El Senado de la República aprobó la semana pasada por unanimidad una reforma al artículo 73 constitucional para facultar al Congreso a expedir una Ley General en materia de Feminicidio que permita establecer un tipo penal y sanciones homogéneas en todo el país. Esta tendencia de hacer leyes generales no está equivocada en la finalidad, pero sí en el método.
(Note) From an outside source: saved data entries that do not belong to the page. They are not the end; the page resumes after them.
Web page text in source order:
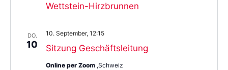
Wettstein-Hirzbrunnen
DO.
10 Sitzung Geschäftsleitung
10. September, 12:15
Online per Zoom ,Schweiz
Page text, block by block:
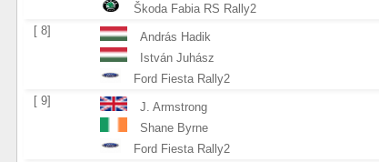
Škoda Fabia RS Rally2
[ 8]
András Hadik
István Juhász
Ford Fiesta Rally2
[ 9]
J. Armstrong
Shane Byrne
Ford Fiesta Rally2
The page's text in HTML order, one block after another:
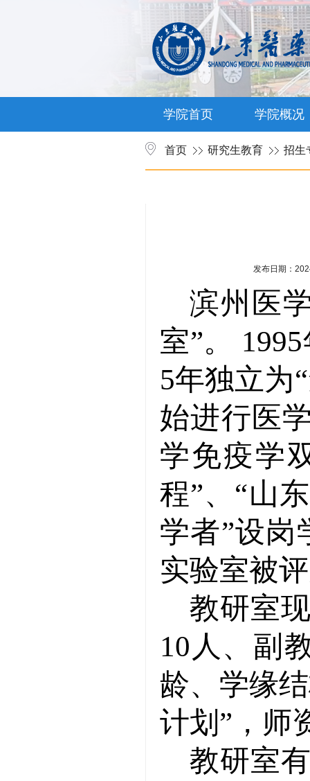
学院首页 学院概况
首页 研究生教育 招生
发布日期：
滨州医
室”。
1995
5年独立为
始进行医
学免疫学
程”、“山
学者”设岗
实验室被
教研室
10 人、副
龄、学缘
计划”，师
教研室
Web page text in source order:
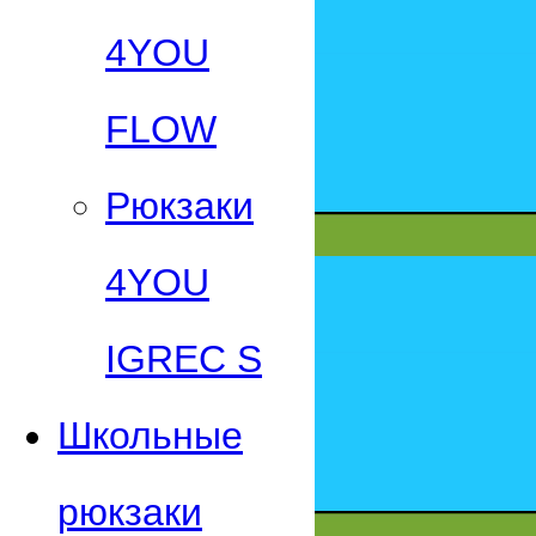
4YOU
FLOW
Рюкзаки
4YOU
IGREC S
Школьные
рюкзаки
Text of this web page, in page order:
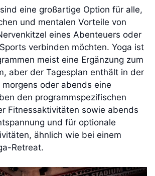
eine großartige Option für alle,
und mentalen Vorteile von
eines Abenteuers oder
verbinden möchten. Yoga ist
meist eine Ergänzung zum
aber der Tagesplan enthält in der
oder abends eine
den programmspezifischen
Fitnessaktivitäten sowie abends
und für optionale
ähnlich wie bei einem
Retreat.
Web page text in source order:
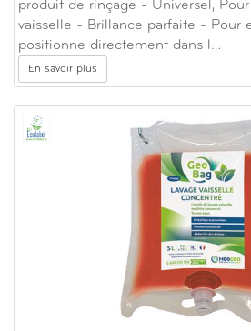
produit de rinçage - Universel,
vaisselle - Brillance parfaite - Pour
positionne directement dans l…
En savoir plus
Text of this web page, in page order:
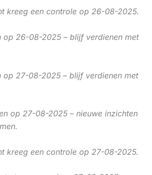
kreeg een controle op 26-08-2025.
op 26-08-2025 – blijf verdienen met
op 27-08-2025 – blijf verdienen met
op 27-08-2025 – nieuwe inzichten
kreeg een controle op 27-08-2025.
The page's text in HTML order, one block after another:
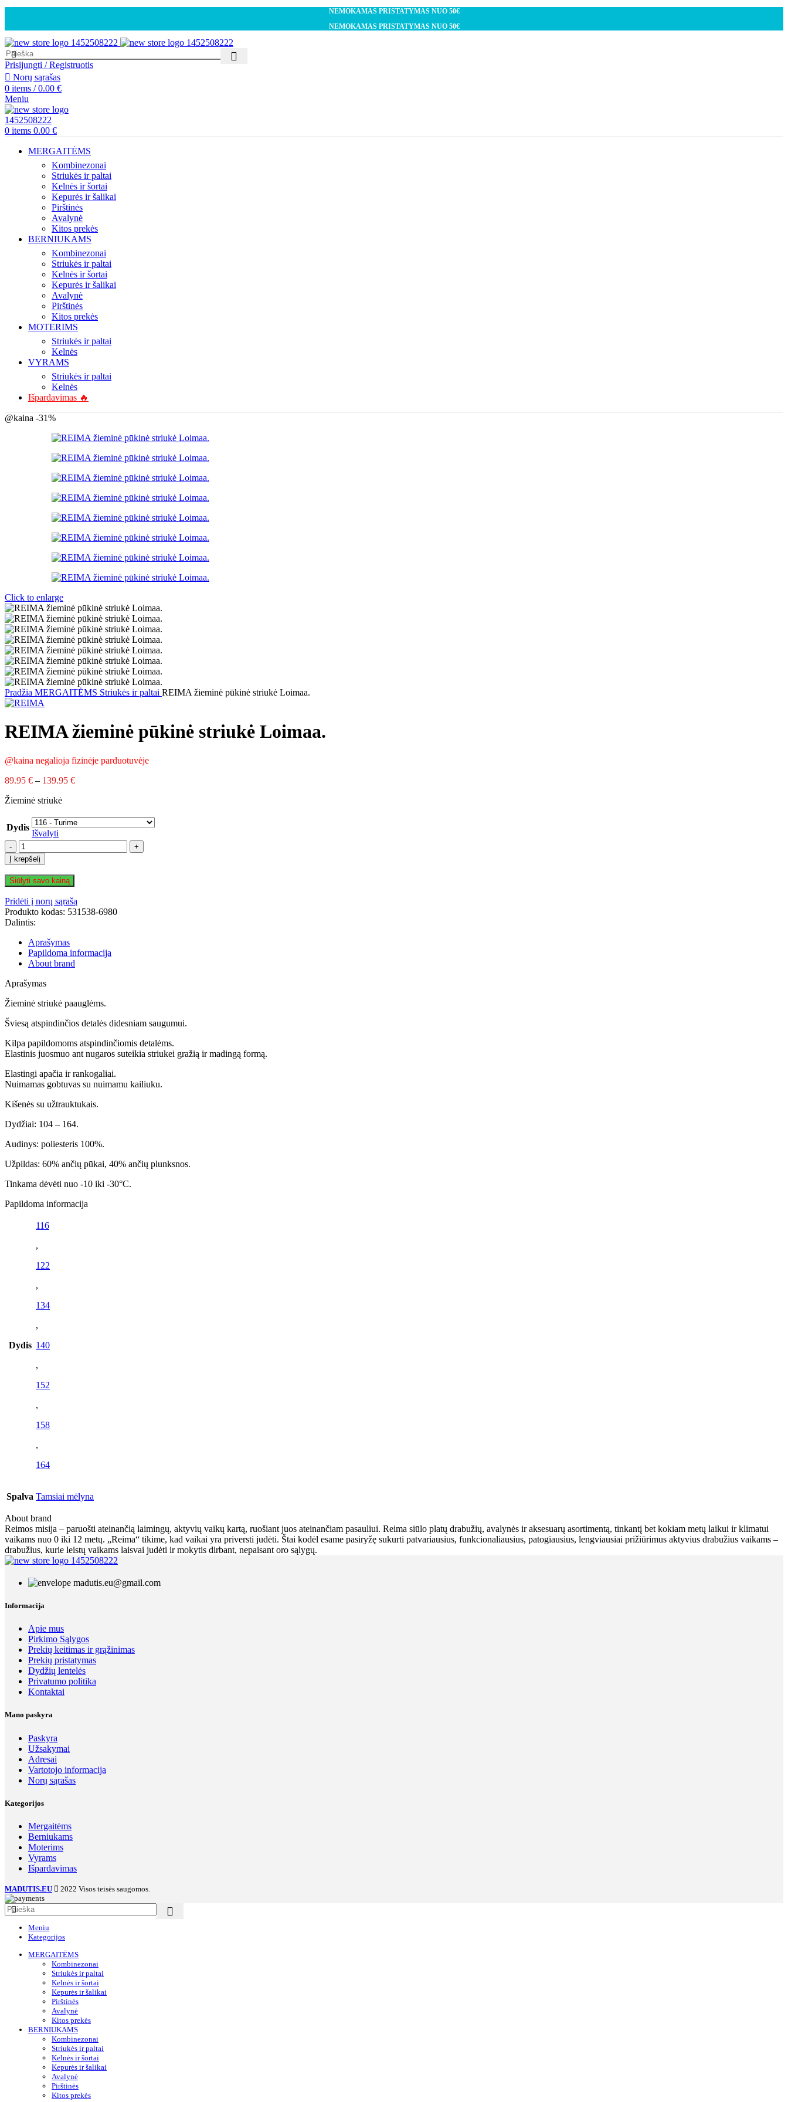
NEMOKAMAS PRISTATYMAS NUO 50€
NEMOKAMAS PRISTATYMAS NUO 50€
Prisijungti / Registruotis
Norų sąrašas
0 items / 0.00 €
Meniu
0 items 0.00 €
MERGAITĖMS
Kombinezonai
Striukės ir paltai
Kelnės ir šortai
Kepurės ir šalikai
Pirštinės
Avalynė
Kitos prekės
BERNIUKAMS
Kombinezonai
Striukės ir paltai
Kelnės ir šortai
Kepurės ir šalikai
Avalynė
Pirštinės
Kitos prekės
MOTERIMS
Striukės ir paltai
Kelnės
VYRAMS
Striukės ir paltai
Kelnės
Išpardavimas 🔥
-31%
Click to enlarge
Pradžia MERGAITĖMS Striukės ir paltai REIMA žieminė pūkinė striukė Loimaa.
REIMA žieminė pūkinė striukė Loimaa.
@kaina negalioja fizinėje parduotuvėje
89.95 € – 139.95 €Price
139.95 €
Žieminė striukė
Dydis
Išvalyti
produkto
kiekis:
REIMA
žieminė
pūkinė
striukė
Loimaa.
Į krepšelį
Siūlyti savo kainą
Pridėti į norų sąrašą
Produkto kodas: 531538-6980
Dalintis:
Aprašymas
Papildoma informacija
About brand
Aprašymas
Žieminė striukė paauglėms.
Šviesą atspindinčios detalės didesniam saugumui.
Kilpa papildomoms atspindinčiomis detalėms.
Elastinis juosmuo ant nugaros suteikia striukei gražią irmadingą formą.
Elastingi apačia ir rankogaliai.
Nuimamas gobtuvas su nuimamu kailiuku.
Kišenės su užtrauktukais.
Dydžiai: 104 – 164.
Audinys: poliesteris 100%.
Užpildas: 60% ančių pūkai, 40% ančių plunksnos.
Tinkama dėvėti nuo -10 iki -30°C.
Papildoma informacija
Dydis
116
,
122
,
134
,
140
,
152
,
158
,
164
Spalva Tamsiai mėlyna
About brand
Reimos misija – paruošti ateinančią laimingų, aktyvių vaikų kartą, ruošiant juos ateinančiam pasauliui. Reima siūlo platų drabužių, avalynės ir aksesuarų asortimentą, tinkantį bet kokiam metų laikui ir klimatui
vaikams nuo 0 iki 12 metų. „Reima“ tikime, kad vaikai yra priversti judėti. Štai kodėl esame pasiryžę sukurti patvariausius, funkcionaliausius, patogiausius, lengviausiai prižiūrimus aktyvius drabužius vaikams –
drabužius, kurie leistų vaikams laisvai judėti ir mokytis dirbant, nepaisant oro sąlygų.
madutis.eu@gmail.com
Informacija
Apie mus
Pirkimo Sąlygos
Prekių keitimas ir grąžinimas
Prekių pristatymas
Dydžių lentelės
Privatumo politika
Kontaktai
Mano paskyra
Paskyra
Užsakymai
Adresai
Vartotojo informacija
Norų sąrašas
Kategorijos
Mergaitėms
Berniukams
Moterims
Vyrams
Išpardavimas
MADUTIS.EU 2022 Visos teisės saugomos.
Meniu
Kategorijos
MERGAITĖMS
Kombinezonai
Striukės ir paltai
Kelnės ir šortai
Kepurės ir šalikai
Pirštinės
Avalynė
Kitos prekės
BERNIUKAMS
Kombinezonai
Striukės ir paltai
Kelnės ir šortai
Kepurės ir šalikai
Avalynė
Pirštinės
Kitos prekės
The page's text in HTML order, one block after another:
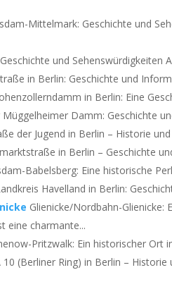
Mittelmark: Geschichte und
und Sehenswürdigkeiten
in Berlin: Geschichte und
in Berlin: Eine
Müggelheimer Damm: Geschichte
der Jugend in Berlin – Historie
in Berlin – Geschichte
Babelsberg: Eine historische
Havelland in Berlin:
Glienicke/Nordbahn-Glienicke:
eine charmante...
Pritzwalk: Ein historischer Ort
10 (Berliner Ring) in Berlin – Historie
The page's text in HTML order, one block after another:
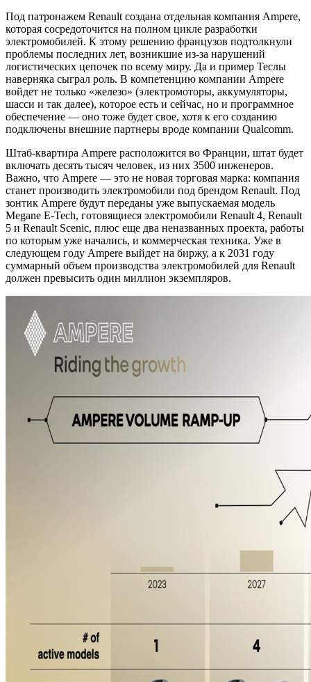
Под патронажем Renault создана отдельная компания Ampere,
которая сосредоточится на полном цикле разработки
электромобилей. К этому решению французов подтолкнули
проблемы последних лет, возникшие из-за нарушений
логистических цепочек по всему миру. Да и пример Теслы
наверняка сыграл роль. В компетенцию компании Ampere
войдет не только «железо» (электромоторы, аккумуляторы,
шасси и так далее), которое есть и сейчас, но и программное
обеспечение — оно тоже будет свое, хотя к его созданию
подключены внешние партнеры вроде компании Qualcomm.
Штаб-квартира Ampere расположится во Франции, штат будет
включать десять тысяч человек, из них 3500 инженеров.
Важно, что Ampere — это не новая торговая марка: компания
станет производить электромобили под брендом Renault. Под
зонтик Ampere будут переданы уже выпускаемая модель
Megane E-Tech, готовящиеся электромобили Renault 4, Renault
5 и Renault Scenic, плюс еще два неназванных проекта, работы
по которым уже начались, и коммерческая техника. Уже в
следующем году Ampere выйдет на биржу, а к 2031 году
суммарный объем производства электромобилей для Renault
должен превысить один миллион экземпляров.
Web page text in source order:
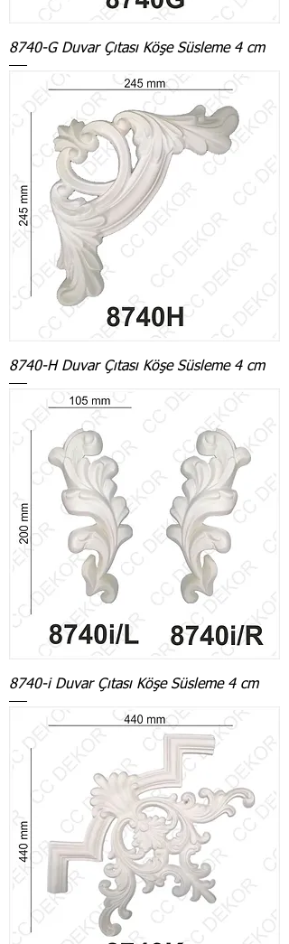
8740-G Duvar Çıtası Köşe Süsleme 4 cm
8740-H Duvar Çıtası Köşe Süsleme 4 cm
8740-i Duvar Çıtası Köşe Süsleme 4 cm
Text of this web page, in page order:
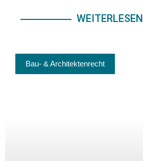
WEITERLESEN
Bau- & Architektenrecht
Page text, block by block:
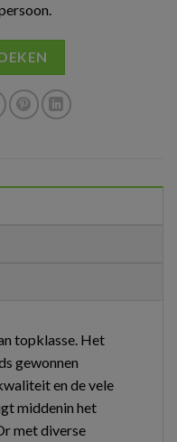
topklasse. Het
gewonnen
en de vele
middenin het
met diverse
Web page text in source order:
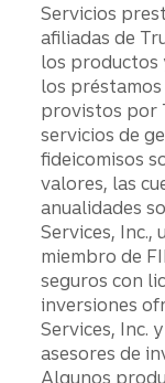
Servicios
afiliadas de
los productos
los
provistos por
servicios de
fideicomisos
valores, las
anualidades
Services, Inc.,
miembro de
seguros con
inversiones
Services, Inc.
asesores de
Algunos
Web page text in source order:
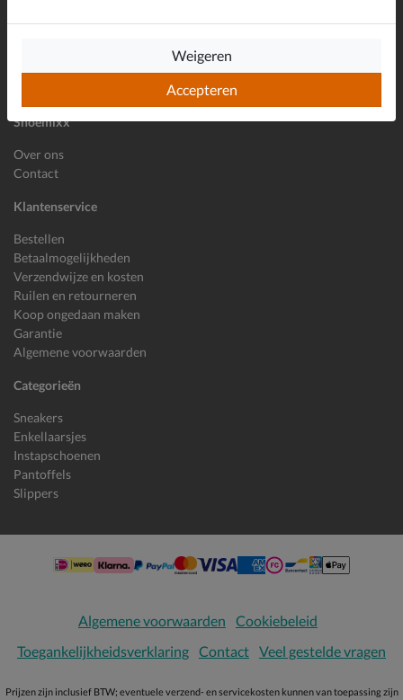
Shoemixx
Over ons
Contact
Klantenservice
Bestellen
Betaalmogelijkheden
Verzendwijze en kosten
Ruilen en retourneren
Koop ongedaan maken
Garantie
Algemene voorwaarden
Categorieën
Sneakers
Enkellaarsjes
Instapschoenen
Pantoffels
Slippers
Algemene voorwaarden
Cookiebeleid
Toegankelijkheidsverklaring Contact Veel gestelde vragen
Prijzen zijn inclusief BTW; eventuele verzend- en servicekosten kunnen van toepassing zijn
Accepteren
Weigeren
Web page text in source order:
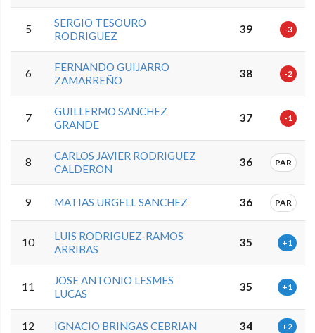
5
SERGIO TESOURO
RODRIGUEZ
39 -3
6
FERNANDO GUIJARRO
ZAMARREÑO
38 -2
7
GUILLERMO SANCHEZ
GRANDE
37 -1
8
CARLOS JAVIER RODRIGUEZ
CALDERON
36 PAR
9 MATIAS URGELL SANCHEZ 36 PAR
10
LUIS RODRIGUEZ-RAMOS
ARRIBAS
35 +1
11
JOSE ANTONIO LESMES
LUCAS
35 +1
12 IGNACIO BRINGAS CEBRIAN 34 +2
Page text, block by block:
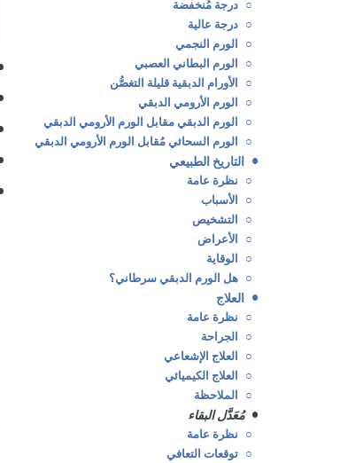
○ درجة مُنخفضة
○ درجة عالية
○ الورم النجمي
○ الورم البطاني العصبي
○ الأورام الدبقية قليلة التغصُّن
○ الورم الأرومي الدبقي
○ الورم الدبقي مقابل الورم الأرومي الدبقي
○ الورم السحائي مُقابل الورم الأرومي الدبقي
• التاريخ الطبيعي
○ نظرة عامة
○ الأسباب
○ التشخيص
○ الأعراض
○ الوقاية
○ هل الورم الدبقي سرطاني؟
• العلاج
○ نظرة عامة
○ الجراحة
○ العلاج الإشعاعي
○ العلاج الكيميائي
○ الملاحظة
• مُعَدَّل البقاء
○ نظرة عامة
○ توقعات التعافي
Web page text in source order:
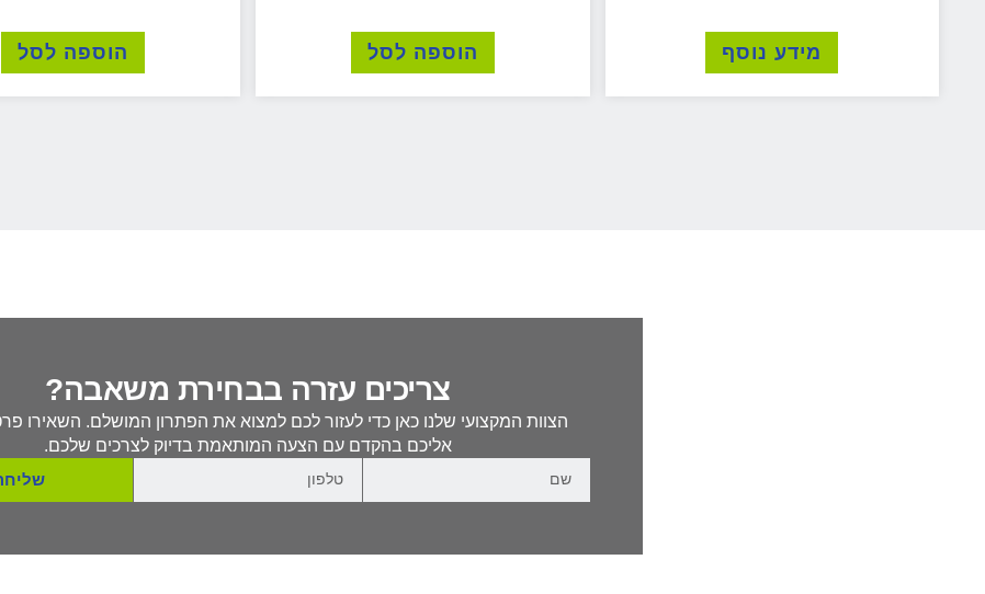
מידע נוסף הוספה לסל הוספה לסל
צריכים עזרה בבחירת משאבה?
הצוות המקצועי שלנו כאן כדי לעזור לכם למצוא את הפתרון המושלם. השאירו
אליכם בהקדם עם הצעה המותאמת בדיוק לצרכים שלכם.
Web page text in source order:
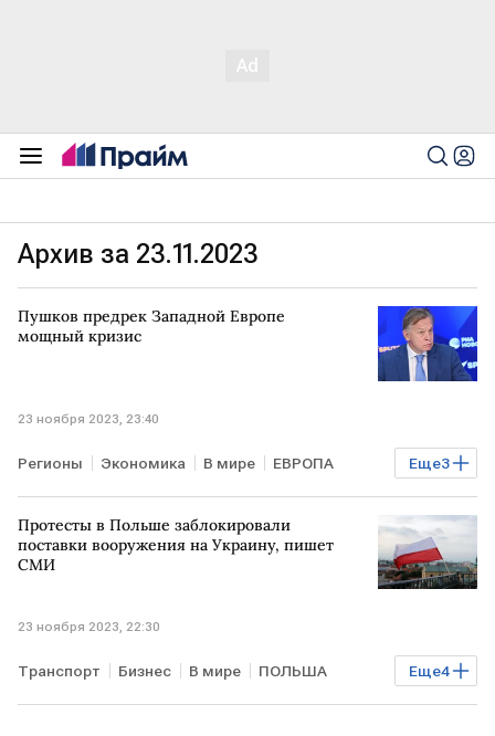
Архив за 23.11.2023
Пушков предрек Западной Европе
мощный кризис
23 ноября 2023, 23:40
Еще3
Регионы Экономика В мире ЕВРОПА
Алексей Пушков Западная Европа кризис
Протесты в Польше заблокировали
поставки вооружения на Украину, пишет
СМИ
23 ноября 2023, 22:30
Еще4
Транспорт Бизнес В мире ПОЛЬША
УКРАИНА поставки граница вооружение
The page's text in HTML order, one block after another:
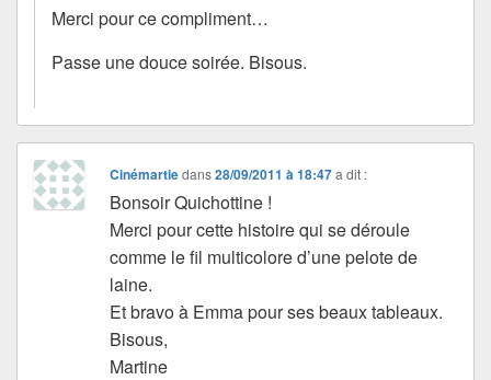
Merci pour ce compliment…
Passe une douce soirée. Bisous.
Cinémartiedans28/09/2011 à 18:47 a dit :
Bonsoir Quichottine !
Merci pour cette histoire qui se déroule
comme le fil multicolore d’une pelote de
laine.
Et bravo à Emma pour ses beaux tableaux.
Bisous,
Martine
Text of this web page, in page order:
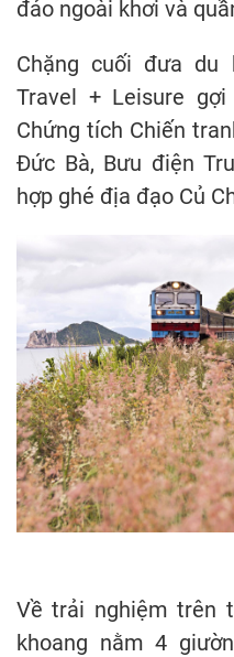
đảo ngoài khơi và
Chặng cuối đưa du
Travel + Leisure
Chứng tích Chiến
Đức Bà, Bưu điện
hợp ghé địa đạo Củ
Về trải nghiệm trên
khoang nằm 4
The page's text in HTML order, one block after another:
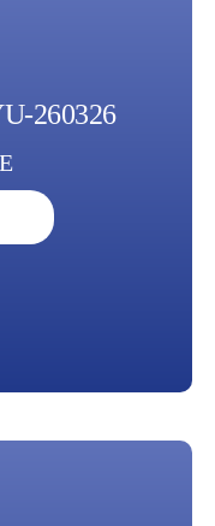
260326

Claro que es mejor tener una sola ley para todo el país que nos permita conocerla, aplicarla de la misma forma en cualquier fiscalía e interpretarla de una vez por todas hasta conformar una jurisprudencia que dé certeza jurídica a todos los involucrados, ya sean víctimas o imputados. Sin embargo, llevamos varias reformas a la fracción XXI del artículo 73 constitucional; una para homologar la ley en materia de secuestro; otra ley para que se aplique la misma legislación en todo el país, relacionada con el delito de tortura; una ley general más en materia de trata de personas; otra diferente para el delito de extorsión, delincuencia organizada y, ahora, feminicidio. El punto es que en lugar de hacer una ley general por cada delito, deberíamos tener un solo Código Penal Nacional, para que no sólo los antes mencionados, sino que todos los delitos tengan la misma tipicidad y sanciones en México.
Ya se logró, precisamente, con la reforma del 2 de julio de 2015 al mismo precepto constitucional, una legislación única en materia de procedimiento penal. Esto mismo podría hacerse para consolidar un solo Código Penal que tenga los mismos delitos en todo el territorio nacional. La homologación podría hacerse con una sola ley general o nacional para todos los delitos, y no una ley general por cada delito.
España, Alemania y otros países que gobiernan unidos por una federación y mantienen su independencia territorial, cuentan con un solo código penal desde hace muchos años. Nosotros seguimos con 32 códigos penales para cada una de las entidades federativas, un Código de Justicia Militar y un Código Penal Federal.
Con esta reforma, el Ejecutivo Federal pretende que existan los mismos estándares de investigación, fortalecer la coordinación entre la Federación, las entidades federativas y los municipios en el combate a ese delito, para ayudar a facilitar que la aplicación e interpretación del delito de feminicidio no complique a las fiscalías y se limite la posibilidad de que, por tecnicismos jurídicos, quede impune un delito grave de esa naturaleza. Pensamos que ese mismo impulso se debe dar para todos los delitos, y que conviene que exista solo un Código Penal Nacional.
Esta semana la Cámara de Diputados conoció de esa reforma constitucional que ya fue aprobada y seguirá el procedimiento que establece el artículo 135 constitucional. Valdría la pena recordar que las leyes por sí solas no resuelven el problema de los homicidios en México. Las policías, los fiscales y los jueces son los responsables de hacer justicia y que no queden impunes los cientos de feminicidios que duelen a los familiares y merecen nuestra indignación y solidaridad.